Cities are realizing this and moving to address it. Scott McKeen is a city councillor in Edmonton and he's seen how these new suburban neighbourhoods can become more location efficient.

"If we're going to build this new neighbourhood, and it's way out there, let's design it so the people that move there can walk to a grocery store, can walk to a transit stop, can walk to a theatre, and they don't have to leave their community, necessarily, to have those urban experiences," says McKeen.

McKeen himself started in the suburbs, "But what we did do when they were still teenagers, was move downtown and live in a loft, just as a kind of an experiment. It lasted two years. I loved it. The kids loved it. They all live in the core now, and they all take transit, and they ride bikes, or they take cabs or they take Uber."

The evidence supports McKeen's experience. Research shows that kids are getting fewer driver's licenses and not buying as many cars.

For McKeen, a councillor for a centrally located ward, it's about lifestyle: "So, we're talking about a location efficiency, but there's so much more to this lifestyle than I think we have to talk to people about. You're going to save money, you're going to be easier on the planet, and you might make more friends than you've ever had before in your life."

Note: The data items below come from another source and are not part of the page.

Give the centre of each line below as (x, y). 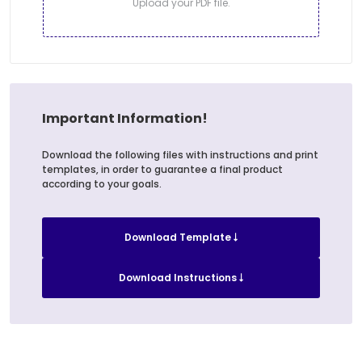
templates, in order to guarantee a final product (162, 170)
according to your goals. (102, 184)
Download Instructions (179, 278)
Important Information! (125, 119)
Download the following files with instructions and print (180, 155)
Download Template (179, 238)
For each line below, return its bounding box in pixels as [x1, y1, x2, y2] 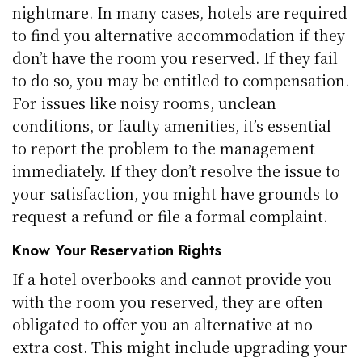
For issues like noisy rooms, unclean [12, 91, 277, 113]
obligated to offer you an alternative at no [12, 313, 314, 335]
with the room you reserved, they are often [12, 290, 324, 312]
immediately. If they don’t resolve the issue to [12, 159, 341, 181]
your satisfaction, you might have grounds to [12, 182, 339, 204]
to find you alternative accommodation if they [12, 23, 346, 45]
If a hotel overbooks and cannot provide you [12, 267, 333, 289]
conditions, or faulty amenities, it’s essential [12, 114, 332, 136]
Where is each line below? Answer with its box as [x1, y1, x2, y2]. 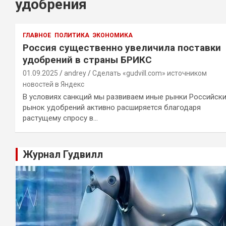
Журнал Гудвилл [23, 148, 103, 160]
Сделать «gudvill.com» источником [92, 69, 207, 77]
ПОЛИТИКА [54, 32, 89, 39]
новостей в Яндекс [23, 80, 84, 88]
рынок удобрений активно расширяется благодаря [23, 103, 201, 112]
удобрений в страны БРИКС [23, 54, 152, 66]
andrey [64, 69, 86, 77]
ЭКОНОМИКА [93, 32, 133, 39]
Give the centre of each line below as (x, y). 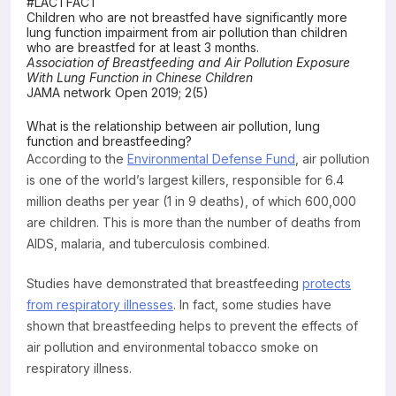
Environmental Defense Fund (211, 158)
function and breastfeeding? (109, 141)
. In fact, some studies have (252, 304)
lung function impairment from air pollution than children (187, 32)
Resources (58, 26)
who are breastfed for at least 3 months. (143, 47)
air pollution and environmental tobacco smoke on (172, 346)
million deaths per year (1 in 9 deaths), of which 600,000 (191, 201)
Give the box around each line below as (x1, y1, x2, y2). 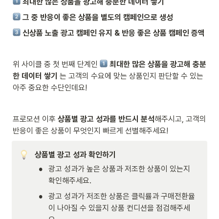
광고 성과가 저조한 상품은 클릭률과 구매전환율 (48, 191, 195, 201)
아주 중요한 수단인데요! (13, 83, 87, 92)
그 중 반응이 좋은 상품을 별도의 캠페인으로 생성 (22, 12, 173, 22)
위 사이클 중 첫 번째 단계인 (13, 59, 100, 69)
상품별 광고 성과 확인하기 (35, 150, 116, 159)
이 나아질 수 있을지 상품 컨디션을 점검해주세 (48, 203, 190, 213)
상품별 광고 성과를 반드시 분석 (58, 114, 154, 124)
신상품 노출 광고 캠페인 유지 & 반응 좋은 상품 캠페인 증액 (21, 28, 205, 38)
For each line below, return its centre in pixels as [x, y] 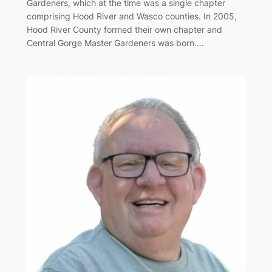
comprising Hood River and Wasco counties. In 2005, [131, 16]
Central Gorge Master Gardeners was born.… [115, 43]
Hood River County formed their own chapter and [124, 30]
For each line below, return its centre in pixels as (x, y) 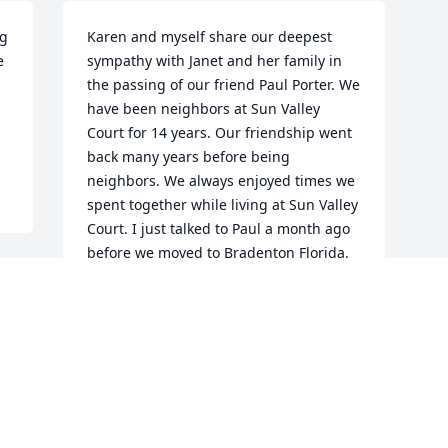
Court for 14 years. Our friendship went (220, 133)
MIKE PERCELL (136, 371)
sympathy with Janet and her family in (215, 61)
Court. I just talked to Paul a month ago (219, 229)
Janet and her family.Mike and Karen (210, 301)
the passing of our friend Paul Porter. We (224, 85)
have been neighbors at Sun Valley (204, 109)
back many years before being (189, 157)
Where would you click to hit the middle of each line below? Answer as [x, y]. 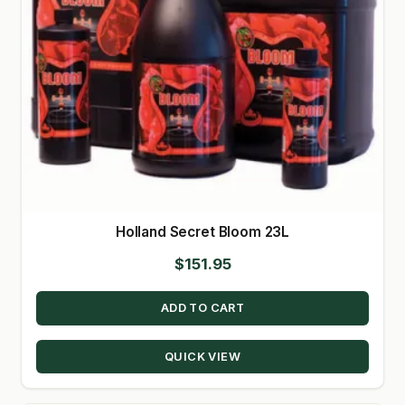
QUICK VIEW [202, 357]
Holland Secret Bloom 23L [202, 231]
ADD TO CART [202, 308]
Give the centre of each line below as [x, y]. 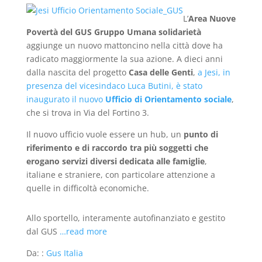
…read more [83, 231]
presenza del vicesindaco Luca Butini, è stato [114, 86]
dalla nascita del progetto [77, 72]
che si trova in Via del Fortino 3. [87, 113]
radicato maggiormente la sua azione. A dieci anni [124, 59]
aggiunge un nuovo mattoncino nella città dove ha [124, 45]
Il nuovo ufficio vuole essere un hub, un [104, 134]
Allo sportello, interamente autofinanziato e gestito [125, 218]
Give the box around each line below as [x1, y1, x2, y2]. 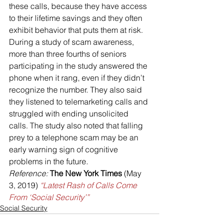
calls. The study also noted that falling [9, 120, 145, 130]
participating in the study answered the [9, 60, 149, 71]
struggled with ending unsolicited [9, 108, 130, 118]
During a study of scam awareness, [9, 36, 136, 47]
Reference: [9, 168, 48, 178]
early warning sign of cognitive [9, 144, 120, 154]
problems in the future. [9, 156, 88, 166]
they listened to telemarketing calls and [9, 96, 150, 107]
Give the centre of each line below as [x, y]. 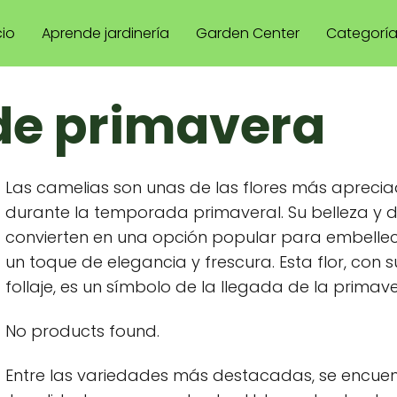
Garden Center [248, 33]
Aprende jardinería [105, 33]
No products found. [82, 331]
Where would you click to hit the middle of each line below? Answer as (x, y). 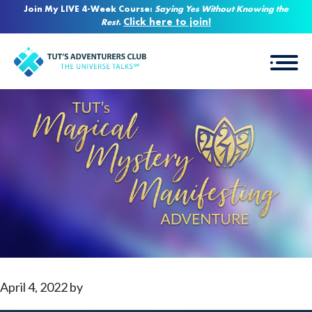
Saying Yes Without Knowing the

"It's not urban or suburban, it's location efficiency. And I actually really like that term," says McKeen. "Part of it is, living close to where you work, so you don't have to do a long commute, and having a neighbourhood designed so you don't have to have two cars, because dad's taking the kids to soccer and mom wants to go to her Pilates class. Well, hopefully she could walk to her Pilates class."

After a 50-year run of car-centric urban design there are signs that the pendulum has started to swing the other way. Younger people are driving less, suburbs are getting denser and even big lending institutions like Fannie Mae are realizing that mortgages to people in location-efficient neighbourhoods are less likely to default.